Jarosław Szutkowski

Posted on Aug 22

When Classes Do Too Much: Using LCOM to Spot 'God Classes' in PHP

#php #cleanarchitecture #codequality #testing

Big, messy classes slow projects down and scare developers away.
In this post I’ll show you how to use LCOM to spot those "god classes" in your PHP code - and how to break them into something leaner and easier to test.

LCOM in PHP – spotting classes that do too much

Every project has them. The UserManager, the DataHelper, the dreaded Utils.

Classes so big and messy that nobody wants to touch them. They grow over time, swallow more responsibilities, and eventually slow the whole team down.

But how do you know when a class is doing too much?

Instead of guessing, you can measure it - with a metric called LCOM.

What is LCOM?

LCOM stands for Lack of Cohesion of Methods.

In simple terms, it measures how much the methods in a class actually belong together.

If most methods use the same set of properties, the class is cohesive - that’s good.

If methods work on completely different properties, the class is basically doing multiple jobs at once - that’s bad.

High LCOM = low cohesion = a "god class" that tries to handle too many responsibilities.
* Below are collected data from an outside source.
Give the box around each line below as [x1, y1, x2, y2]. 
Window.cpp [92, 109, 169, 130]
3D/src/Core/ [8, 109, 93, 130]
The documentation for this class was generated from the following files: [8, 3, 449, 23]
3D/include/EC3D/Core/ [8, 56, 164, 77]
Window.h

LCOM flavours (LCOM1 vs LCOM2)

There isn’t just one formula for LCOM. Over the years, different versions have been proposed.

The two most common are:

LCOM1 – looks at pairs of methods: the more pairs that share nothing, the higher the score.
LCOM2 – groups methods into clusters that share at least one property; the number of clusters is the score.

Quick examples

Messy class
- foo() uses $a,$d
- bar() uses nothing
- baz() uses $b,$d
- qux() uses $c

-> LCOM2 = 3 clusters ({foo,baz}, {bar}, {qux}) -> 3
-> LCOM1 = 5 pairs don't share anything, 1 shares $d (5 - 1 = 4) -> 4

Cohesive class
- All methods use $a (one uses $a,$b,$c,$d)

-> LCOM2: one cluster -> 1.
-> LCOM1: every pair shares something -> 0.
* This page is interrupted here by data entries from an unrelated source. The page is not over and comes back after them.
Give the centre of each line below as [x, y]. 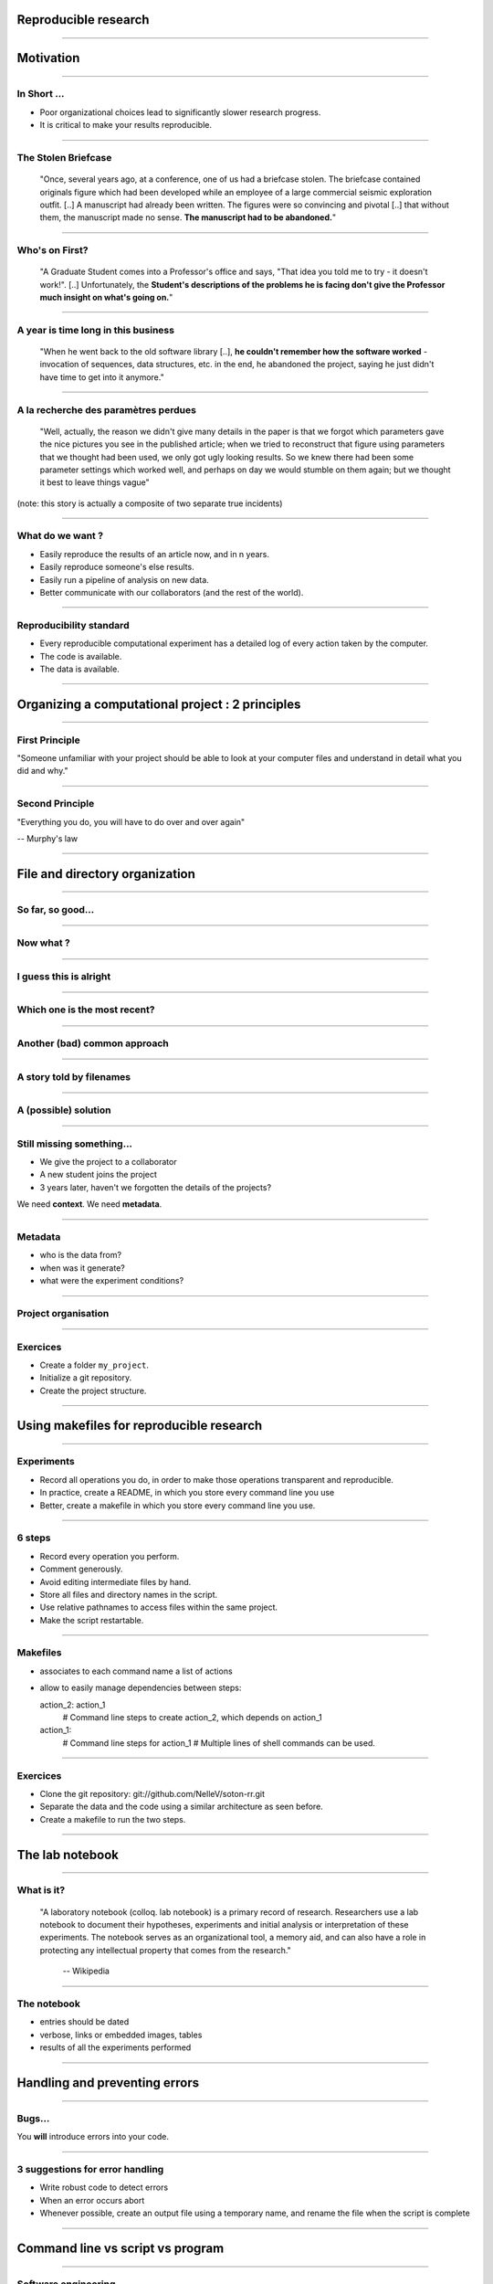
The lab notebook [68, 1855]
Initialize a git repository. [86, 1378]
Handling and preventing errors [108, 2083]
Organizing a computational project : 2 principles [159, 704]
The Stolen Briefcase [64, 157]
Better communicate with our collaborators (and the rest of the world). [172, 592]
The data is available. [80, 669]
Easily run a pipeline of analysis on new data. [124, 579]

Both metrics point to the same thing (messy vs cohesive), but the values look different.

And beyond…

There are also LCOM3 and LCOM4, which tweak the maths further. I won’t dive into them here, but the key point is:

👉 different definitions can give different numbers, even for the same class. That’s why it’s best to treat LCOM as a relative signal — spot the outliers, watch trends over time, don’t obsess over exact figures.

How to measure LCOM in PHP

The easiest way is to use static analysis tools such as phpmetrics.

They scan your codebase and calculate LCOM values for each class.

Example with phpmetrics:

php vendor/bin/phpmetrics --report-json=build/report.json src

Phpmetrics also generates handy HTML reports with charts and diagrams.
These make it easy to spot classes with high LCOM values at a glance.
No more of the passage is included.